### ABOUT THIS TASK
Scan the records below and copy every line that contains the string "gradient".

(Dataset entries)
━━━━━━━━
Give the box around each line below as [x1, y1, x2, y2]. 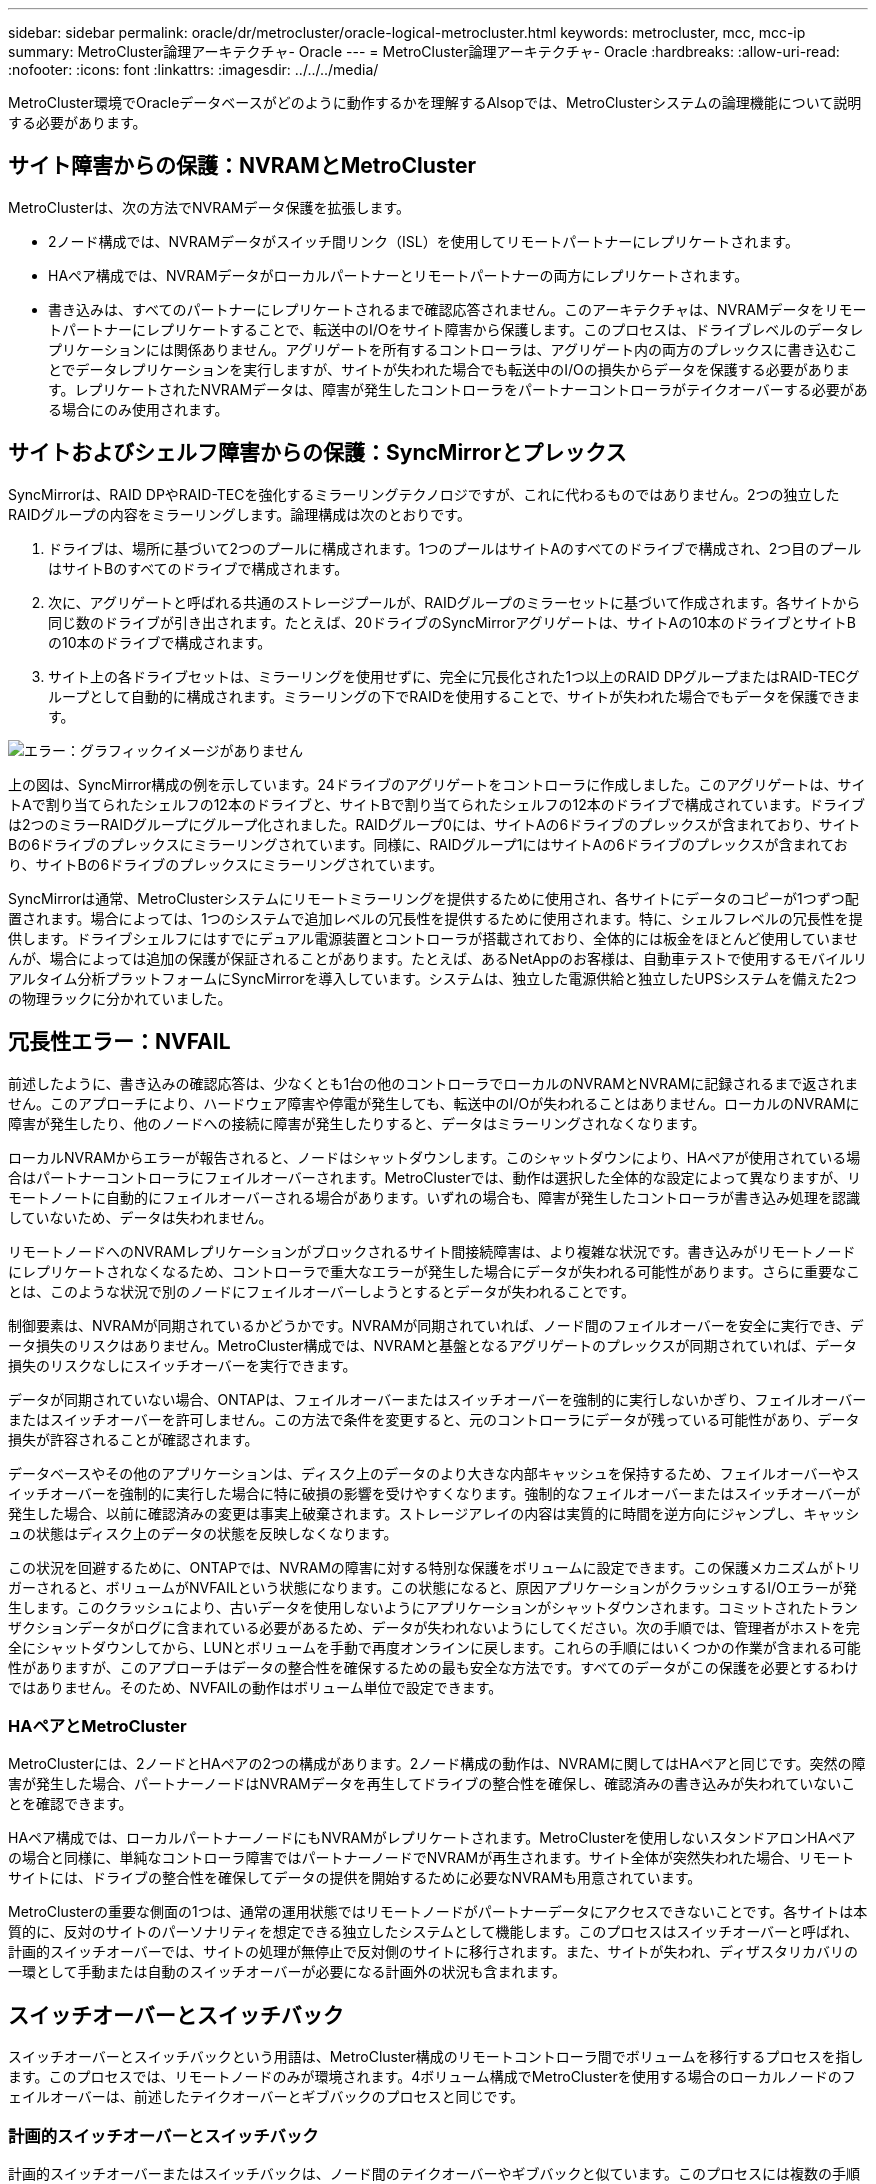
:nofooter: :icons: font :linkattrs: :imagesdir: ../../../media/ [8, 61, 379, 78]
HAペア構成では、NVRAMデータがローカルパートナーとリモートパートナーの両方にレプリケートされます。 [48, 266, 749, 284]
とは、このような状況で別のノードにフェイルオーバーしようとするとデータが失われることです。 [8, 1282, 635, 1300]
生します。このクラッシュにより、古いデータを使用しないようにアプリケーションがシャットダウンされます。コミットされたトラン [8, 1598, 858, 1616]
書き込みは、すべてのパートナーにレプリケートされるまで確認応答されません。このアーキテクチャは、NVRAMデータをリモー [48, 300, 867, 318]
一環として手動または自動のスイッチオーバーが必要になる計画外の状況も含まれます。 [8, 1963, 567, 1981]
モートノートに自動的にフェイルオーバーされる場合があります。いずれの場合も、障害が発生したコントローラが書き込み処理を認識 [8, 1188, 861, 1206]
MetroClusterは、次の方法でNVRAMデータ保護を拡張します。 [8, 198, 411, 216]
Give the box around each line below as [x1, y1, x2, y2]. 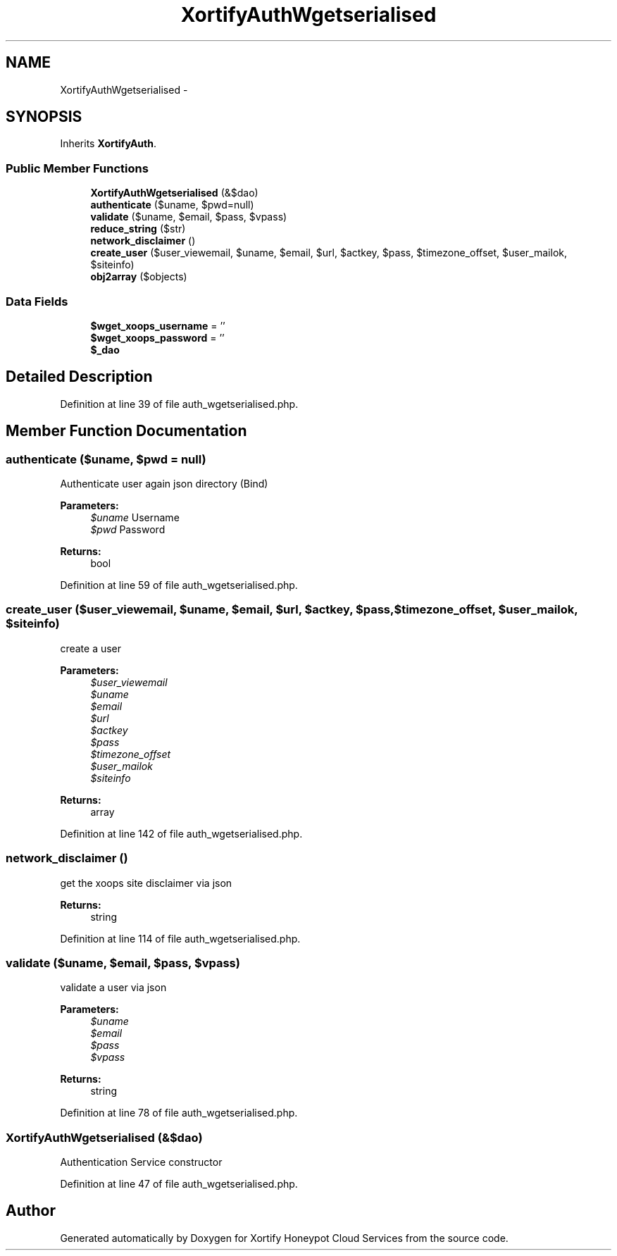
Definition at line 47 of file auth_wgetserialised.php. [60, 1178, 298, 1190]
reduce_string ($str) [90, 223, 186, 235]
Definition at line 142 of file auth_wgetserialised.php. [60, 827, 303, 840]
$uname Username [90, 511, 180, 523]
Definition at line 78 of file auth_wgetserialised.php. [60, 1107, 298, 1119]
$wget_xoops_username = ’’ [90, 319, 225, 332]
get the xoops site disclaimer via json [60, 876, 232, 889]
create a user [60, 642, 122, 654]
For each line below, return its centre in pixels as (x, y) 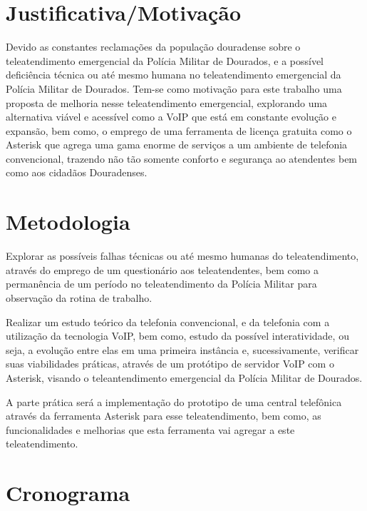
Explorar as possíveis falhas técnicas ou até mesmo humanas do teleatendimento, (182, 256)
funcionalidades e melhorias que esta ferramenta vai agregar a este (150, 429)
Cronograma (68, 493)
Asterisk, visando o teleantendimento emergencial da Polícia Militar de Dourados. (184, 377)
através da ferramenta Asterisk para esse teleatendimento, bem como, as (164, 416)
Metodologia (68, 222)
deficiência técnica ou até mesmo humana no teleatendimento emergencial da (174, 75)
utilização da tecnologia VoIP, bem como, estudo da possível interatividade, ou (177, 336)
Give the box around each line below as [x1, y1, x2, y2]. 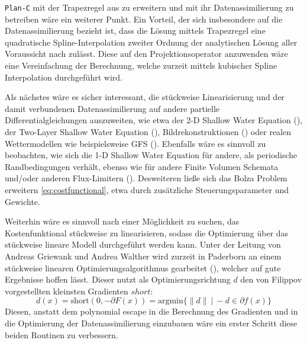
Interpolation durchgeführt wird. [5, 70, 122, 83]
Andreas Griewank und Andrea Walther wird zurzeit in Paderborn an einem [5, 249, 282, 262]
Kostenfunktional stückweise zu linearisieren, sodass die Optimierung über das [5, 226, 289, 239]
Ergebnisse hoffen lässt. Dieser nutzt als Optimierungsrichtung [5, 273, 231, 286]
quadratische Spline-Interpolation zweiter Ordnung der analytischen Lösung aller [5, 36, 298, 48]
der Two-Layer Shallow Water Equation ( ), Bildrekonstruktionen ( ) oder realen [5, 126, 291, 137]
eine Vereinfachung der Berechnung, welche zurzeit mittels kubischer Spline [5, 59, 277, 72]
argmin [157, 297, 183, 306]
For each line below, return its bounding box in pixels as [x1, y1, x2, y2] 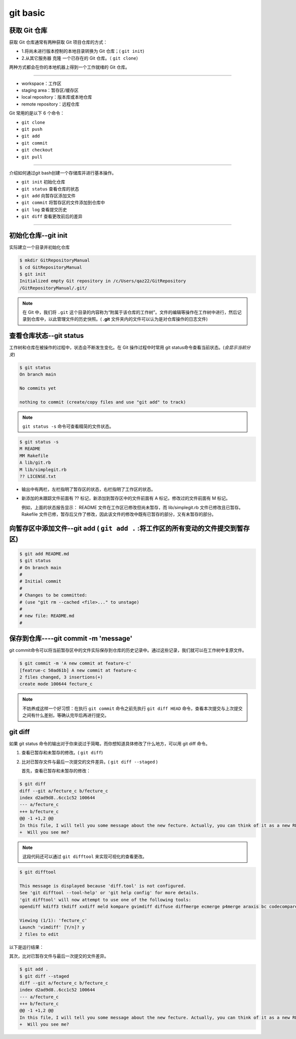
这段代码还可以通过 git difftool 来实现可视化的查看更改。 [22, 853, 148, 859]
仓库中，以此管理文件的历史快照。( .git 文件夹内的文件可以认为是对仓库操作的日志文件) [31, 316, 208, 322]
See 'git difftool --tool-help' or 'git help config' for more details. [19, 890, 199, 895]
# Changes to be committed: [19, 593, 87, 598]
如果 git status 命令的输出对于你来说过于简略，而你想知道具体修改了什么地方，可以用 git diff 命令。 [9, 741, 210, 747]
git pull [21, 154, 43, 160]
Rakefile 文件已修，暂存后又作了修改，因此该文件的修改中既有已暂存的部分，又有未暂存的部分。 [21, 511, 217, 518]
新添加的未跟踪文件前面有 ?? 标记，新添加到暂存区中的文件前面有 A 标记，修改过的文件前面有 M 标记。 [21, 495, 230, 501]
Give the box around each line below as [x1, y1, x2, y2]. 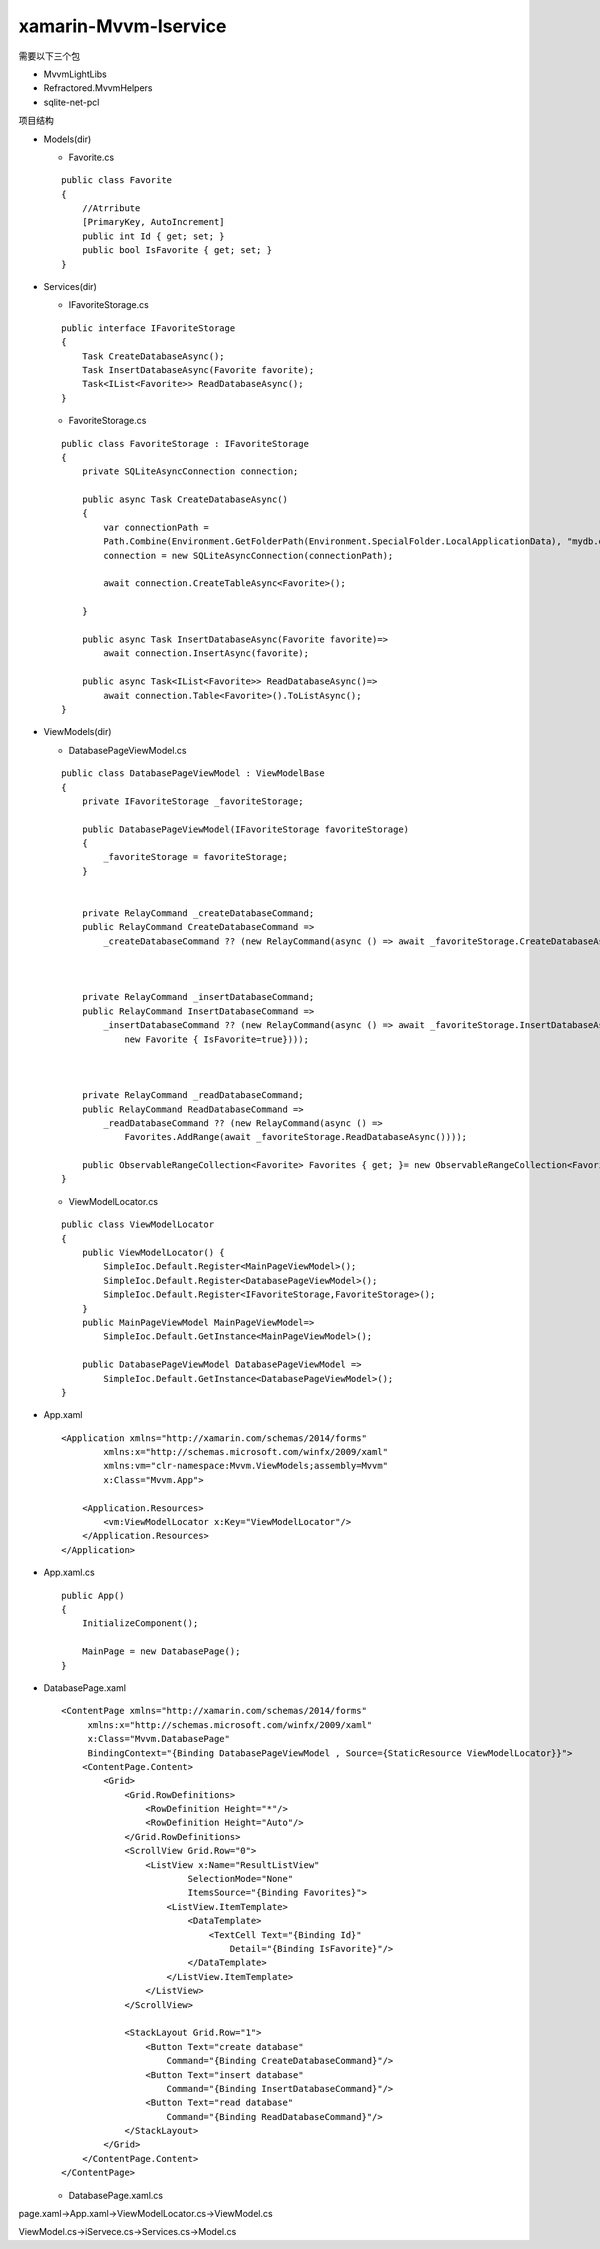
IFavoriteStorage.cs [68, 299, 149, 311]
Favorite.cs [68, 151, 115, 163]
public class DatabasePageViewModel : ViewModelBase [61, 768, 325, 779]
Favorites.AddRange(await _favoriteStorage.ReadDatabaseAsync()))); [124, 1131, 468, 1143]
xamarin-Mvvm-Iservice [18, 15, 227, 37]
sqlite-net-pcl [43, 96, 100, 108]
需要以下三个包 [18, 50, 80, 62]
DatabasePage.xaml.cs [68, 2189, 164, 2201]
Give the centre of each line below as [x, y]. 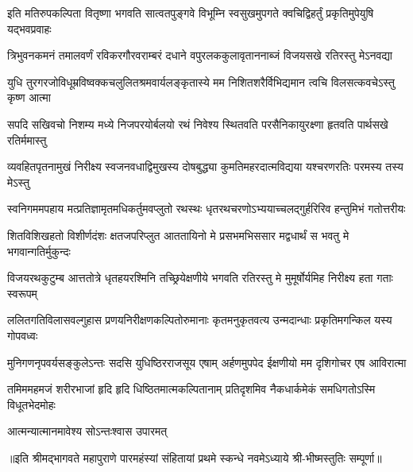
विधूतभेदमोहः [31, 404]
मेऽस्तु [19, 182]
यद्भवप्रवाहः [29, 28]
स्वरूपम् [22, 293]
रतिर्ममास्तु [27, 139]
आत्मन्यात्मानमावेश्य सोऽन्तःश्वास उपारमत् [87, 431]
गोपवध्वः [23, 335]
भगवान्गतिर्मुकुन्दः [39, 251]
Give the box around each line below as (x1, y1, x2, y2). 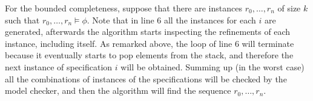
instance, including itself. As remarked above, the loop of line (5, 37, 232, 49)
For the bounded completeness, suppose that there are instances (5, 2, 242, 14)
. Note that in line (87, 13, 154, 26)
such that (5, 13, 40, 26)
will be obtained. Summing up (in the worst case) (120, 60, 305, 73)
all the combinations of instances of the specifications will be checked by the (5, 72, 287, 85)
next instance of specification (5, 60, 113, 73)
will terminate (242, 37, 294, 49)
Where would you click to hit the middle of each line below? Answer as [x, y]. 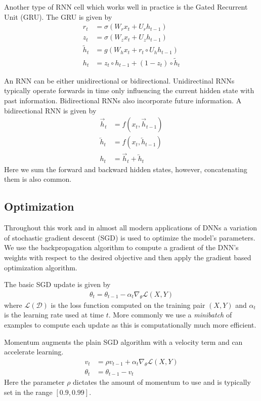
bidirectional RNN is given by [50, 110]
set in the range [28, 392]
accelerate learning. [34, 352]
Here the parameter [34, 382]
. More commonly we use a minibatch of [170, 315]
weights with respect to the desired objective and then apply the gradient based [128, 257]
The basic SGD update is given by [57, 284]
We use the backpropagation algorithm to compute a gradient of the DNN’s [121, 247]
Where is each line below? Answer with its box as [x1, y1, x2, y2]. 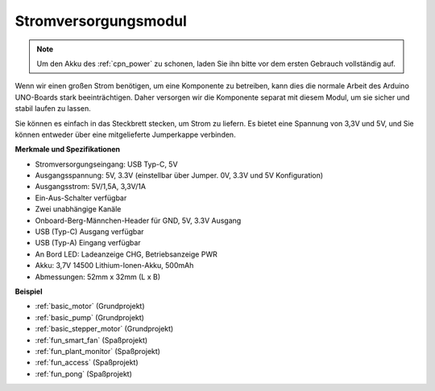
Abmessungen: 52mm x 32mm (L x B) [35, 272, 161, 282]
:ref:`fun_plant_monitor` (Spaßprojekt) [35, 346, 161, 356]
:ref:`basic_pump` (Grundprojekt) [35, 312, 145, 322]
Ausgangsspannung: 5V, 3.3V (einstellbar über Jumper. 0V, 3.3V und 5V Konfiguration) [35, 171, 324, 180]
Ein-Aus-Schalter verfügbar [35, 193, 127, 203]
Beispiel [14, 286, 43, 296]
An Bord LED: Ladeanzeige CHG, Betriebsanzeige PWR [35, 249, 217, 259]
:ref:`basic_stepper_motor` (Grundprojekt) [35, 324, 174, 334]
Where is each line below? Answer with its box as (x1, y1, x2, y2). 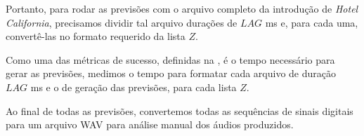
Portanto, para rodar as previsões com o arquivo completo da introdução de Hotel (6, 1, 358, 15)
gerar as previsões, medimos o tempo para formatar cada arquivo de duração (6, 66, 336, 81)
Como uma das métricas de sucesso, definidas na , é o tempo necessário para (6, 52, 335, 67)
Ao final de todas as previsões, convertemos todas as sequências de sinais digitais (6, 103, 353, 118)
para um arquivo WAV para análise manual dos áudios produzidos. (6, 117, 294, 132)
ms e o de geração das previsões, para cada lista (30, 79, 237, 94)
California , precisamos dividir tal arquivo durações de (6, 15, 238, 29)
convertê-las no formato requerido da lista (6, 29, 186, 43)
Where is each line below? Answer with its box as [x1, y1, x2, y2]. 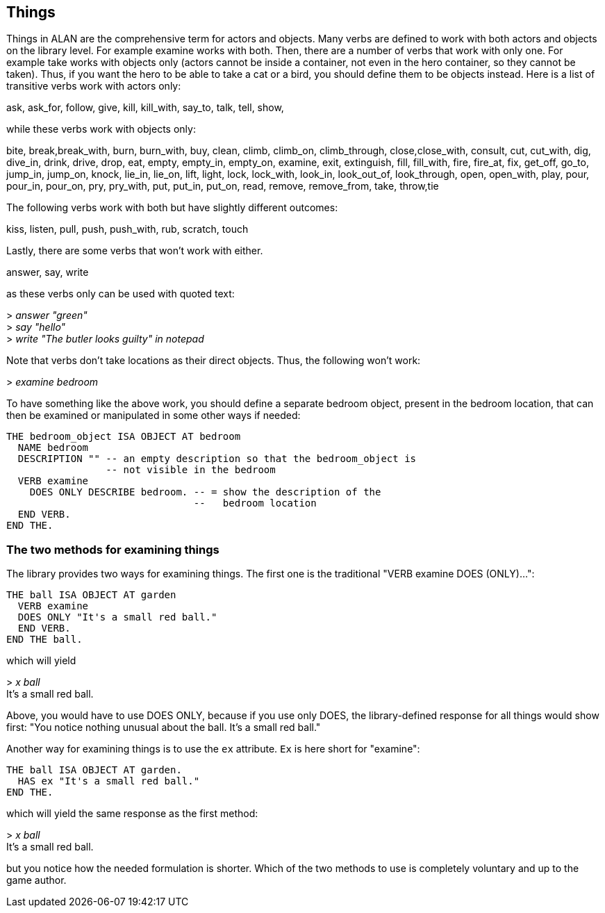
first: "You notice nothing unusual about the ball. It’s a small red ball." [6, 721, 321, 734]
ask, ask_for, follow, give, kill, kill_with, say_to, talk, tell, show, [6, 101, 284, 114]
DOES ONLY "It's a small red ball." [17, 611, 217, 623]
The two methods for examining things [6, 542, 219, 557]
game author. [6, 874, 67, 887]
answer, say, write [6, 266, 89, 279]
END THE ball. [6, 634, 83, 645]
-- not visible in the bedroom [106, 464, 276, 476]
━━━━━━━━
### TASK OUTPUT
weights with respect to the desired objective and then apply the gradient based [128, 257]
We use the backpropagation algorithm to compute a gradient of the DNN’s [121, 247]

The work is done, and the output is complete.